Wednesday 22 February 2017

MOYSHE-KHAYIM LEVI

MOYSHE-KHAYIM LEVI (May 22, 1893-September 1942)
            He was born in Lemberg, Galicia, into a well-heeled family.  He studied in religious primary school and with the Brzeżany rabbi, and he received ordination into the rabbinate.  During WWI he was living in Vienna where he studied at the university as well as in the conservatory.  He was a friend of Dr.

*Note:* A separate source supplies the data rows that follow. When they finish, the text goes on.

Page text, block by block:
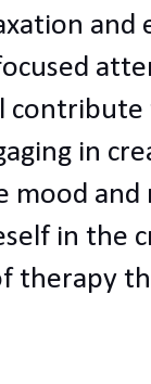
and
in
mood
in the
therapy
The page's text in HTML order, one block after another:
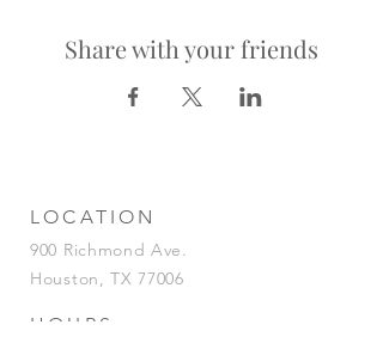
Share with your friends
LOCATION
900 Richmond Ave.
Houston, TX 77006
HOURS
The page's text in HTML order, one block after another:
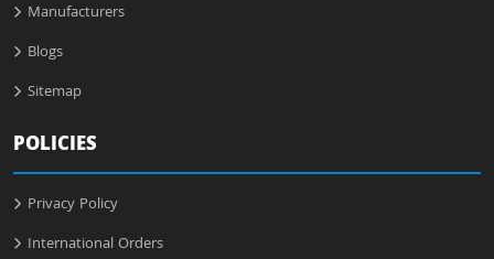
Manufacturers
Blogs
Sitemap
POLICIES
Privacy Policy
International Orders
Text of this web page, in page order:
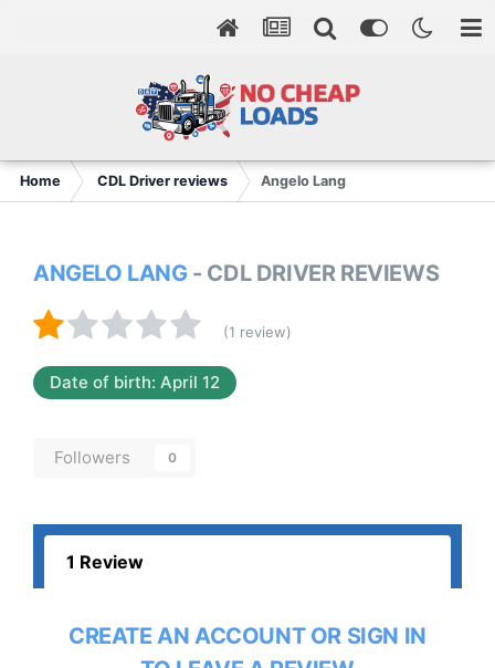
Home CDL Driver reviews Angelo Lang
ANGELO LANG - CDL DRIVER REVIEWS
(1 review)
Date of birth: April 12
Followers 0
1 Review
CREATE AN ACCOUNT OR SIGN IN
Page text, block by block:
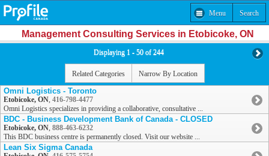
Menu Search
Management Consulting Services in Etobicoke, ON
Displaying 1 - 50 of 244
Related Categories Narrow By Location
Omni Logistics - Toronto
Etobicoke, ON, 416-798-4477
Omni Logistics specializes in providing a collaborative, consultative ...
BDC - Business Development Bank of Canada - CLOSED
Etobicoke, ON, 888-463-6232
This BDC business centre is permanently closed. Visit our website ...
Lean Six Sigma Canada
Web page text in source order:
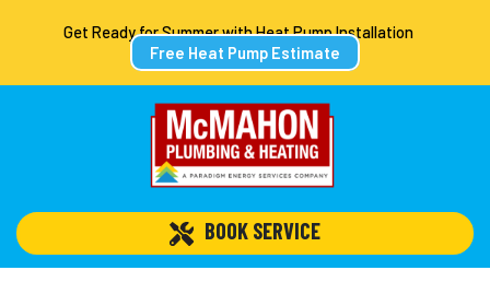
Get Ready for Summer with Heat Pump Installation
Free Heat Pump Estimate
BOOK SERVICE
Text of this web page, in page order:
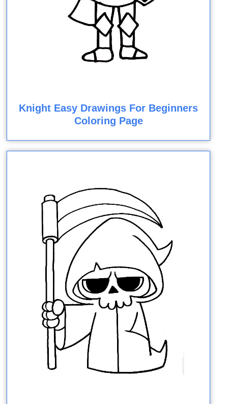
Knight Easy Drawings For Beginners
Coloring Page
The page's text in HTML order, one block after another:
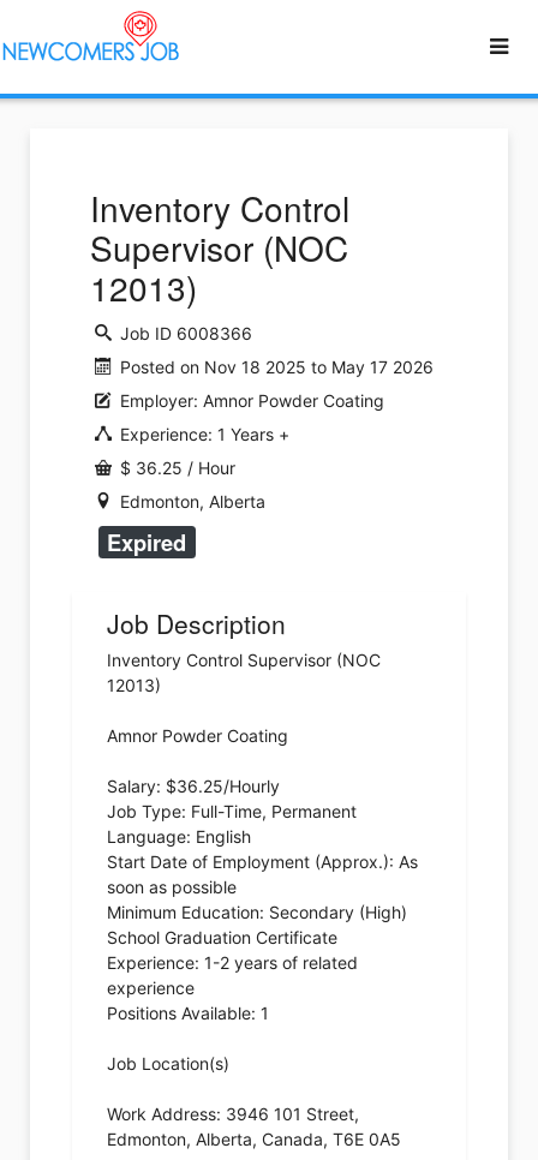
Inventory Control
Supervisor (NOC
12013)
Job ID 6008366
Posted on Nov 18 2025 to May 17 2026
Employer: Amnor Powder Coating
Experience: 1 Years +
$ 36.25 / Hour
Edmonton, Alberta
Expired
Job Description
Inventory Control Supervisor (NOC
12013)
Amnor Powder Coating
Salary: $36.25/Hourly
Job Type: Full-Time, Permanent
Language: English
Start Date of Employment (Approx.): As
soon as possible
Minimum Education: Secondary (High)
School Graduation Certificate
Experience: 1-2 years of related
experience
Positions Available: 1
Job Location(s)
Work Address: 3946 101 Street,
Edmonton, Alberta, Canada, T6E 0A5
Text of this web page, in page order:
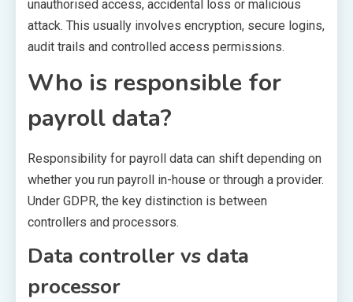
unauthorised access, accidental loss or malicious
attack. This usually involves encryption, secure logins,
audit trails and controlled access permissions.
Who is responsible for
payroll data?
Responsibility for payroll data can shift depending on
whether you run payroll in-house or through a provider.
Under GDPR, the key distinction is between
controllers and processors.
Data controller vs data
processor
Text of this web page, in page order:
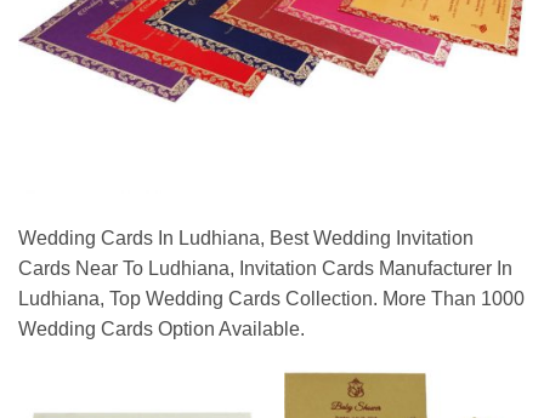
Wedding Cards In Ludhiana, Best Wedding Invitation
Cards Near To Ludhiana, Invitation Cards Manufacturer In
Ludhiana, Top Wedding Cards Collection. More Than 1000
Wedding Cards Option Available.
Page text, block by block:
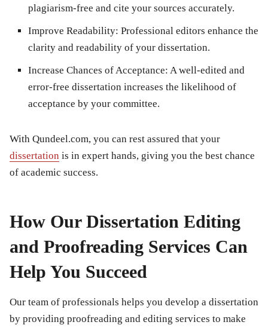
plagiarism-free and cite your sources accurately.
Improve Readability: Professional editors enhance the
clarity and readability of your dissertation.
Increase Chances of Acceptance: A well-edited and
error-free dissertation increases the likelihood of
acceptance by your committee.
With Qundeel.com, you can rest assured that your
dissertation is in expert hands, giving you the best chance
of academic success.
How Our Dissertation Editing
and Proofreading Services Can
Help You Succeed
Our team of professionals helps you develop a dissertation
by providing proofreading and editing services to make
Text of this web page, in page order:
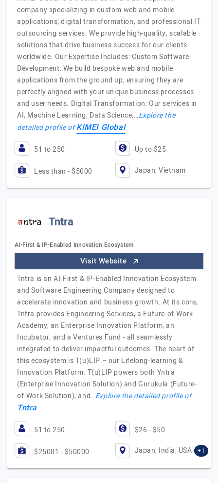
company specializing in custom web and mobile
applications, digital transformation, and professional IT
outsourcing services. We provide high-quality, scalable
solutions that drive business success for our clients
worldwide. Our Expertise Includes: Custom Software
Development: We build bespoke web and mobile
applications from the ground up, ensuring they are
perfectly aligned with your unique business processes
and user needs. Digital Transformation: Our services in
AI, Machine Learning, Data Science,…Explore the
detailed profile ofKIMEI Global
51 to 250 Up to $25
Less than - $5000 Japan, Vietnam
Tntra
AI-First & IP-Enabled Innovation Ecosystem
Visit Website
Tntra is an AI-First & IP-Enabled Innovation Ecosystem
and Software Engineering Company designed to
accelerate innovation and business growth. At its core,
Tntra provides Engineering Services, a Future-of-Work
Academy, an Enterprise Innovation Platform, an
Incubator, and a Ventures Fund - all seamlessly
integrated to deliver impactful outcomes. The heart of
this ecosystem is T(u)LIP – our Lifelong-learning &
Innovation Platform. T(u)LIP powers both Yntra
(Enterprise Innovation Solution) and Gurukula (Future-
of-Work Solution), and…Explore the detailed profile of
Tntra
51 to 250 $26 - $50
$25001 - $50000 Japan, India, USA +1
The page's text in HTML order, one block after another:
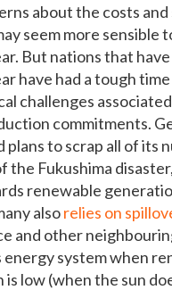
about the costs
seem more sensible
But nations that
have had a tough
challenges
commitments.
plans to scrap all of its
the Fukushima
renewable
alsorelies on
and other
system when
low (when the sun
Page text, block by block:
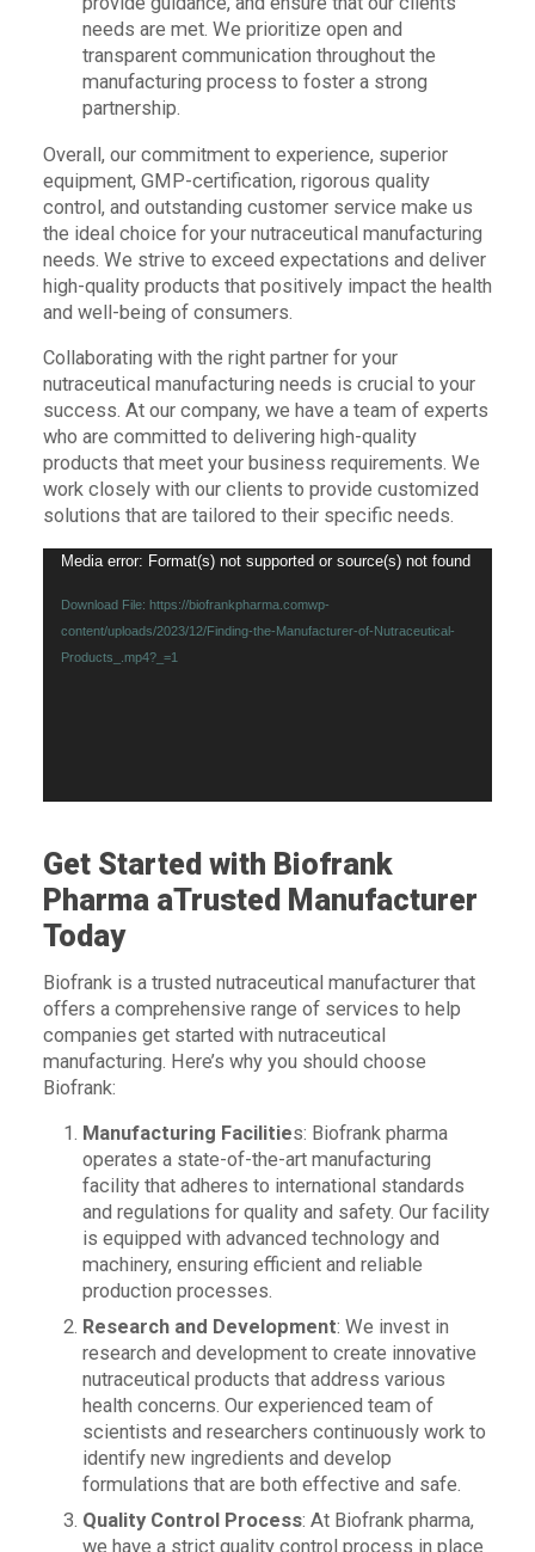
needs are met. We prioritize open and
transparent communication throughout the
manufacturing process to foster a strong
partnership.
Overall, our commitment to experience, superior
equipment, GMP-certification, rigorous quality
control, and outstanding customer service make us
the ideal choice for your nutraceutical manufacturing
needs. We strive to exceed expectations and deliver
high-quality products that positively impact the health
and well-being of consumers.
Collaborating with the right partner for your
nutraceutical manufacturing needs is crucial to your
success. At our company, we have a team of experts
who are committed to delivering high-quality
products that meet your business requirements. We
work closely with our clients to provide customized
solutions that are tailored to their specific needs.
Video
Media error: Format(s) not supported or source(s) not found
Download File: https://biofrankpharma.comwp-
content/uploads/2023/12/Finding-the-Manufacturer-of-Nutraceutical-
Products_.mp4?_=1
Get Started with Biofrank
Pharma aTrusted Manufacturer
Today
Biofrank is a trusted nutraceutical manufacturer that
offers a comprehensive range of services to help
companies get started with nutraceutical
manufacturing. Here’s why you should choose
Biofrank:
Manufacturing Facilities: Biofrank pharma
operates a state-of-the-art manufacturing
facility that adheres to international standards
and regulations for quality and safety. Our facility
is equipped with advanced technology and
machinery, ensuring efficient and reliable
production processes.
Research and Development: We invest in
research and development to create innovative
nutraceutical products that address various
health concerns. Our experienced team of
scientists and researchers continuously work to
identify new ingredients and develop
formulations that are both effective and safe.
Quality Control Process: At Biofrank pharma,
we have a strict quality control process in place
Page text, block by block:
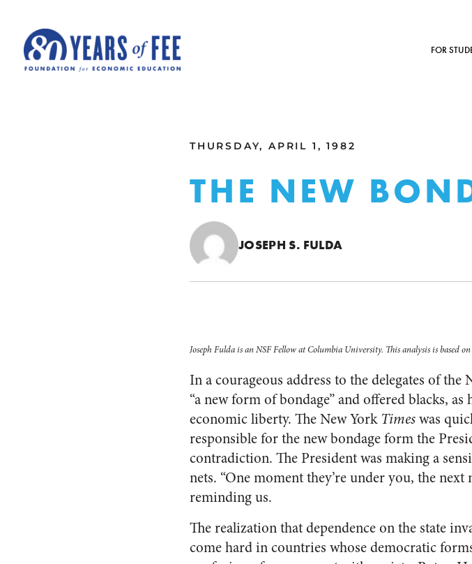
FOR
THURSDAY, APRIL 1, 1982
THE NEW
JOSEPH S. FULDA
Joseph Fulda is an NSF Fellow at Columbia University. This analysis is based
In a courageous address to the delegates of
“a new form of bondage” and offered blacks,
economic liberty. The New York Timeswas
responsible for the new bondage form the
contradiction. The President was making a
nets. “One moment they’re under you, the next
reminding us.
The realization that dependence on the state
come hard in countries whose democratic
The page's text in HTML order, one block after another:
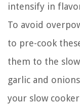
intensify in
To avoid
to pre-cook
them to the
garlic and
your slow
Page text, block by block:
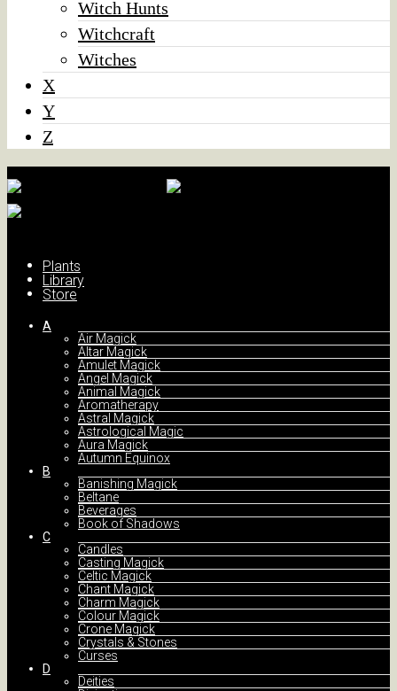
Witch Hunts
Witchcraft
Witches
X
Y
Z
Plants
Library
Store
A
Air Magick
Altar Magick
Amulet Magick
Angel Magick
Animal Magick
Aromatherapy
Astral Magick
Astrological Magic
Aura Magick
Autumn Equinox
B
Banishing Magick
Beltane
Beverages
Book of Shadows
C
Candles
Casting Magick
Celtic Magick
Chant Magick
Charm Magick
Colour Magick
Crone Magick
Crystals & Stones
Curses
D
Deities
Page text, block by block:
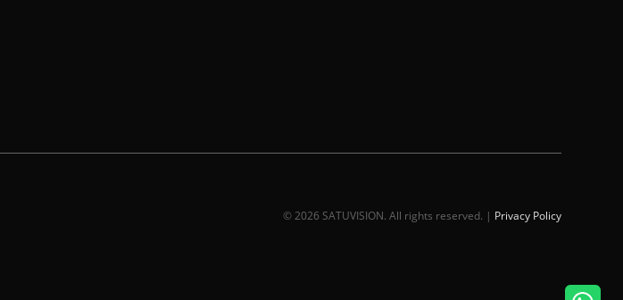
© 2026 SATUVISION. All rights reserved. | Privacy Policy
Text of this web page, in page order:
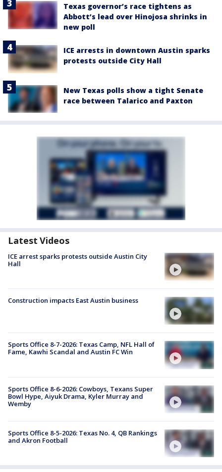
Texas governor’s race tightens as
Abbott’s lead over Hinojosa shrinks in
new poll
ICE arrests in downtown Austin sparks
protests outside City Hall
New Texas polls show a tight Senate
race between Talarico and Paxton
Latest Videos
ICE arrest sparks protests outside Austin City
Hall
Construction impacts East Austin business
Sports Office 8-7-2026: Texas Camp, NFL Hall of
Fame, Kawhi Scandal and Austin FC Win
Sports Office 8-6-2026: Cowboys, Texans Super
Bowl Hype, Aiyuk Drama, Kyler Murray and
Wemby
Sports Office 8-5-2026: Texas No. 4, QB Rankings
and Akron Football
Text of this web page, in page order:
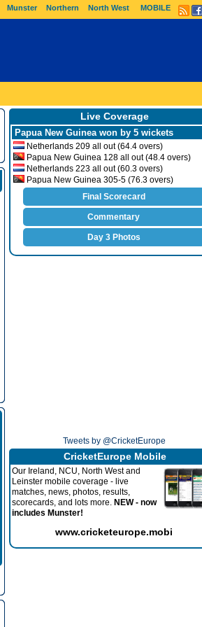
Munster Northern North West MOBILE
Live Coverage
Papua New Guinea won by 5 wickets
Netherlands 209 all out (64.4 overs)
Papua New Guinea 128 all out (48.4 overs)
Netherlands 223 all out (60.3 overs)
Papua New Guinea 305-5 (76.3 overs)
Final Scorecard
Commentary
Day 3 Photos
Tweets by @CricketEurope
CricketEurope Mobile
Our Ireland, NCU, North West and
Leinster mobile coverage - live
matches, news, photos, results,
scorecards, and lots more. NEW - now
includes Munster!
www.cricketeurope.mobi
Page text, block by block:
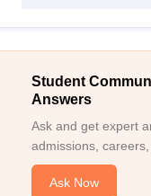
Student
Answers
Ask and get expert
admissions,
Ask Now
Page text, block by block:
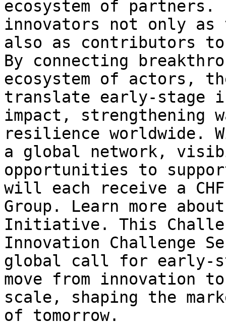
ecosystem of
innovators not only as
also as contributors
By connecting
ecosystem of actors,
translate early-stage
impact, strengthening
resilience worldwide.
a global network,
opportunities to
will each receive a
Group. Learn more
Initiative. This
Innovation Challenge
global call for early-
move from innovation
scale, shaping the
of tomorrow.
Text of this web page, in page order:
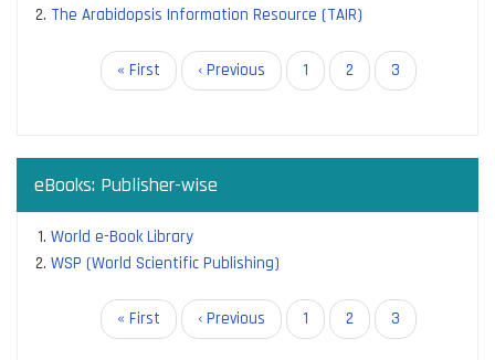
The Arabidopsis Information Resource (TAIR)
First
page
« First
Previous
page
‹ Previous Page
1 Page
2
Current
page
3
eBooks: Publisher-wise
World e-Book Library
WSP (World Scientific Publishing)
First
page
« First
Previous
page
‹ Previous Page
1 Page
2
Current
page
3
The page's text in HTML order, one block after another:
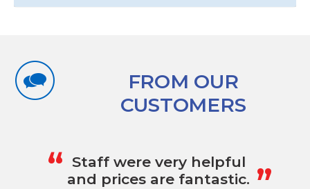
FROM OUR
CUSTOMERS
“ Staff were very helpful
and prices are fantastic. „
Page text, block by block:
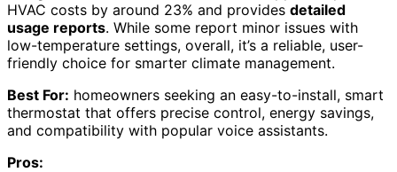
HVAC costs by around 23% and provides detailed
usage reports. While some report minor issues with
low-temperature settings, overall, it’s a reliable, user-
friendly choice for smarter climate management.
Best For: homeowners seeking an easy-to-install, smart
thermostat that offers precise control, energy savings,
and compatibility with popular voice assistants.
Pros:
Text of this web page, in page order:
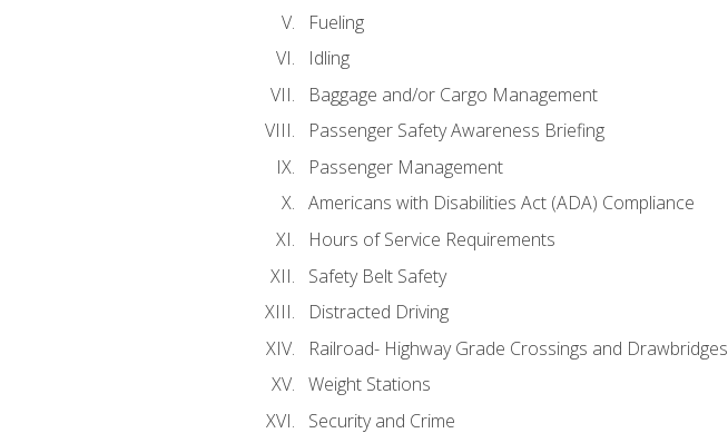
Fueling
Idling
Baggage and/or Cargo Management
Passenger Safety Awareness Briefing
Passenger Management
Americans with Disabilities Act (ADA) Compliance
Hours of Service Requirements
Safety Belt Safety
Distracted Driving
Railroad- Highway Grade Crossings and Drawbridges
Weight Stations
Security and Crime

Nosn Birnboym (Nathan Birnbaum), and he was influence by him in his return path to religious Judaism and to his work with Agudat Yisrael.  He was rabbi and headmaster of yeshivas in Slovakia and Romania.  He was a cofounder of the “Beys-Yankev” seminars in Cracow and Czernowitz.  In 1936 he became rabbi of Piotrków.  He was also a member of the executive of Agudat Yisrael and Poale Agudat-Yisrael (Workers of Agudat Yisrael) in Poland and of Moetset Gedole Hatorah (Council of Torah Giants).  He began writing in Hebrew and in 1918 switched to Yiddish.  His work appeared in: Der yud (The Jew), Dos yudishe togblat (The Jewish daily newspaper), Yudishe arbayter-shtime (Voice of Jewish workers), Darkenu (Our way), and Deglanu (Our banner)—in Warsaw; Ortodoksishe bleter (Orthodox pages), Der idisher arbayter (The Jewish worker), Beys-yankev zhurnal (Beys Yankev journal), Ortodoksishe almanakh (Orthodox almanac), and Oylim-bleter (Pages for immigrants to Israel), and Bnei derekh (Children of the way) which was edited by N. Birbaum—in Lodz; Dos yudishe lebn (The Jewish life) in Piotrków; and Dos vort (The word) in Vilna; among others.  He was the author of: Di idishe froyen-velt (The Jewish women’s word) (Prešov, 1930), 84 pp.; Tsvey muters in yisroel (Two mothers in Israel) (Lodz, 1932), 28 pp.; Afn veg tsu kidesh hashem (On the way to sanctification of the name) (Piotrków, 1937), 38 pp.  When the Nazis set up the ghetto in Piotrków, he avoided becoming a “Jewish elder” and worthily assumed the fate of the entire Jewish people.  On September 21, 1942, during the liquidation of the ghetto, he and all those remaining of the Piotrków Jewry were deported to Treblinka and murdered there.  His Hebrew-language religious work, Dine kidush hashem (Services to the sanctification of the name), which he wrote in 1937, was lost.

Sources: Biblyografishe yorbikher fun yivo (Bibliographic yearbooks from YIVO) (Warsaw, 1928), see index; Y. Sh. Goldshteyn, in Forverts (New York) (September 18, 1953); M. Prager, in Fun noentn over (New York) 2 (1956), p. 532; information from Yoysef Firdnzon in New York.